----- Exercise data

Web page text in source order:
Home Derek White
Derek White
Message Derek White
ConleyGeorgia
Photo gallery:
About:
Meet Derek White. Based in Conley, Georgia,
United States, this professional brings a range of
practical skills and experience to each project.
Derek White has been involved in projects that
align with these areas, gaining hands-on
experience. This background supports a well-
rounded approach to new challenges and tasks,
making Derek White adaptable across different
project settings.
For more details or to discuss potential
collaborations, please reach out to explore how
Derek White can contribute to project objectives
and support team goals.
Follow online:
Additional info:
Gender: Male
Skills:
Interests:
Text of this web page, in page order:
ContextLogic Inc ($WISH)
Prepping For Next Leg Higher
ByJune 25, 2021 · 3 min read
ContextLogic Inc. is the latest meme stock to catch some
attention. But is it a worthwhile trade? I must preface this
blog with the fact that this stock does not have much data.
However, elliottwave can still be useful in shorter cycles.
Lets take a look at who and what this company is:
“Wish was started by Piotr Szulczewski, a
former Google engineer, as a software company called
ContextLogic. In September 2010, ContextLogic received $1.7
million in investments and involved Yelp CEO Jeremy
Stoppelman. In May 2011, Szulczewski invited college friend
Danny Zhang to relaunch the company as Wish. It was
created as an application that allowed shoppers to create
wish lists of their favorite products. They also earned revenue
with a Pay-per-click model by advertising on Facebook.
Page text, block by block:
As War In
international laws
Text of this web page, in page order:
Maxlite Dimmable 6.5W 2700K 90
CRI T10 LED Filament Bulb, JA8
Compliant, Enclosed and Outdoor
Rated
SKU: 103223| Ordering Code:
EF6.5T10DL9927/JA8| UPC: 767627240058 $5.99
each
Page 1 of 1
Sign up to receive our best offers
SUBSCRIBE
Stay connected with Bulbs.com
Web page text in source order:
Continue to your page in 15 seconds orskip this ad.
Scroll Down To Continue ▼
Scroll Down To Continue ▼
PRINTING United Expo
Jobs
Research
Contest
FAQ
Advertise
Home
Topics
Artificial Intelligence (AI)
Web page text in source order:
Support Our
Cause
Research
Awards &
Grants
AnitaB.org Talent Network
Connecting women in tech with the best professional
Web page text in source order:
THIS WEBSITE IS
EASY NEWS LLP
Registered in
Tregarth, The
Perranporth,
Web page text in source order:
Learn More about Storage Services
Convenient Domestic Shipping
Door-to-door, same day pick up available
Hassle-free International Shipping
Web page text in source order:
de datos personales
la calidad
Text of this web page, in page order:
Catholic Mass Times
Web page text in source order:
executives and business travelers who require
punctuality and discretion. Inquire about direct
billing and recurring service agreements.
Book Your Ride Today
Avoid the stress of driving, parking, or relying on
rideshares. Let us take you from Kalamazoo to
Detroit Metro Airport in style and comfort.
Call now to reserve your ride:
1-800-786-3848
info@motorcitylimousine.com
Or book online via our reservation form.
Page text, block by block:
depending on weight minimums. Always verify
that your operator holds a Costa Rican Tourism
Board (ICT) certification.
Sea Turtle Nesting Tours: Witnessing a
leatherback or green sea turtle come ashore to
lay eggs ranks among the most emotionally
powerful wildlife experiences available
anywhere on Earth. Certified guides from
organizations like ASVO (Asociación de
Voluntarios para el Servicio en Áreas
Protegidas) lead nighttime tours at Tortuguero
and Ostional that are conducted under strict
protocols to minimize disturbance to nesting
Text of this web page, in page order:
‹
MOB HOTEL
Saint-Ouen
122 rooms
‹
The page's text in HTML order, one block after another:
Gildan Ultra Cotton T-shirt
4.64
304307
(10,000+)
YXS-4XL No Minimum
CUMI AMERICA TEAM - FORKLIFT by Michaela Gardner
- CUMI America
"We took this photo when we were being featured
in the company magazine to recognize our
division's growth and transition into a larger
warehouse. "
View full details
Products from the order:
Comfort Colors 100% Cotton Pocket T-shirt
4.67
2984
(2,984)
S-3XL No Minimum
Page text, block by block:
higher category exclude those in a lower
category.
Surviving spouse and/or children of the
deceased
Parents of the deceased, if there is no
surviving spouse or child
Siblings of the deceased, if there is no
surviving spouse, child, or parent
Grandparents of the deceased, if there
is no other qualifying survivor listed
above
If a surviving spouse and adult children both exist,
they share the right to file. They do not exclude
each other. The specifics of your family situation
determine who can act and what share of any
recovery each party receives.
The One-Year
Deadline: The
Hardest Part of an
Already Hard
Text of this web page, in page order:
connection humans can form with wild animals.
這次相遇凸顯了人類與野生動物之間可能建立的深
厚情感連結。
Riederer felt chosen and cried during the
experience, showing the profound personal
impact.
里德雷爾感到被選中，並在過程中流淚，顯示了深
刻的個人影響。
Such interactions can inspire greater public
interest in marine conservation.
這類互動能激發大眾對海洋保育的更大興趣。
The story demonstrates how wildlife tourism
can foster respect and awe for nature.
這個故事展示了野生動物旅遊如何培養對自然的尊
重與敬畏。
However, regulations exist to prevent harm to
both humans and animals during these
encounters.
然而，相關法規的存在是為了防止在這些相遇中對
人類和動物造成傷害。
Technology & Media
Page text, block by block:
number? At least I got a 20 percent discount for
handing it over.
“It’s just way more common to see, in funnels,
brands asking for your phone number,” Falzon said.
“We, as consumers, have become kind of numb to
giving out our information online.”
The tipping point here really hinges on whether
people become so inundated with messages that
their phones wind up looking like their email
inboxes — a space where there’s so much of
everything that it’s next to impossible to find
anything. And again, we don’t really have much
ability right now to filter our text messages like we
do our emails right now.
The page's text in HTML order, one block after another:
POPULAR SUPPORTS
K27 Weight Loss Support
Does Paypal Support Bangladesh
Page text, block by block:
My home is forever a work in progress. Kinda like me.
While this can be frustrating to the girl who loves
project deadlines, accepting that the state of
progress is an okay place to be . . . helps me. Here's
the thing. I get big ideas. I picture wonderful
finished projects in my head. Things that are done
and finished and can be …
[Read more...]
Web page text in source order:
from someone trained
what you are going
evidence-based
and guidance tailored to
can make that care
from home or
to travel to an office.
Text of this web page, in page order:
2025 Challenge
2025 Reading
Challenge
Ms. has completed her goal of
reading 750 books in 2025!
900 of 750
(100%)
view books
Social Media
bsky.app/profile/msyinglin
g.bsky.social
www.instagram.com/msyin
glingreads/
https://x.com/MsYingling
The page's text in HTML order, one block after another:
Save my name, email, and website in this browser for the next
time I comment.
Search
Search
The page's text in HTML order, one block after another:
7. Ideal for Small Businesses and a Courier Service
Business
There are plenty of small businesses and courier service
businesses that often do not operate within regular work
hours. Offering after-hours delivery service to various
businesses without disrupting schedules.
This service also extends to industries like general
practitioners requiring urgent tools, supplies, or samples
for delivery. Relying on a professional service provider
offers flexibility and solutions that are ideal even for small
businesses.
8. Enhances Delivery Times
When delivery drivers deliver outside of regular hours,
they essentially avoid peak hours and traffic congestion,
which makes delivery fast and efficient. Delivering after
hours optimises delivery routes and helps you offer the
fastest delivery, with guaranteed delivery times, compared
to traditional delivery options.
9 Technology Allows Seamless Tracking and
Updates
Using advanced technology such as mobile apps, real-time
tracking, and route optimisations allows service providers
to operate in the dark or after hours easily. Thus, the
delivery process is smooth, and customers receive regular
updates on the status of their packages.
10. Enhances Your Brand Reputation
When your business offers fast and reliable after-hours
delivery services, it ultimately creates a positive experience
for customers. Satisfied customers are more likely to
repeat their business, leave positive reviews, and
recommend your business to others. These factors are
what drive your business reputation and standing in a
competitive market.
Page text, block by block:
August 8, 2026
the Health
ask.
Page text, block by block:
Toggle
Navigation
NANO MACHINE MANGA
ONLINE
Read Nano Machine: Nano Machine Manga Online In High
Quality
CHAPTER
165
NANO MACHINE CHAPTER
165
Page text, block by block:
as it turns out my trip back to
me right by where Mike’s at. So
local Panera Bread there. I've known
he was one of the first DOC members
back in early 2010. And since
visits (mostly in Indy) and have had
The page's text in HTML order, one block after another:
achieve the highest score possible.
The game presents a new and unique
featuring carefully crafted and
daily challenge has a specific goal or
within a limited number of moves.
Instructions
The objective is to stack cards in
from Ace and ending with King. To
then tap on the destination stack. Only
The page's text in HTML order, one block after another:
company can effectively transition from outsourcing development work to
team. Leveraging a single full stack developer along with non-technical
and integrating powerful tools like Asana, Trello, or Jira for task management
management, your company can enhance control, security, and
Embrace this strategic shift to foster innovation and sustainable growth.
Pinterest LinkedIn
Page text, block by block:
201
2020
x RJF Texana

----------

* Goal of the exercise: What is needed is a verbatim copy of every line in the records above from the one containing "what you are going" down to the one containing "bsky.app/profile/msyinglin", both included, and nothing more.

* Written answer:
what you are going
evidence-based
and guidance tailored to
can make that care
from home or
to travel to an office.
Text of this web page, in page order:
2025 Challenge
2025 Reading
Challenge
Ms. has completed her goal of
reading 750 books in 2025!
900 of 750
(100%)
view books
Social Media
bsky.app/profile/msyinglin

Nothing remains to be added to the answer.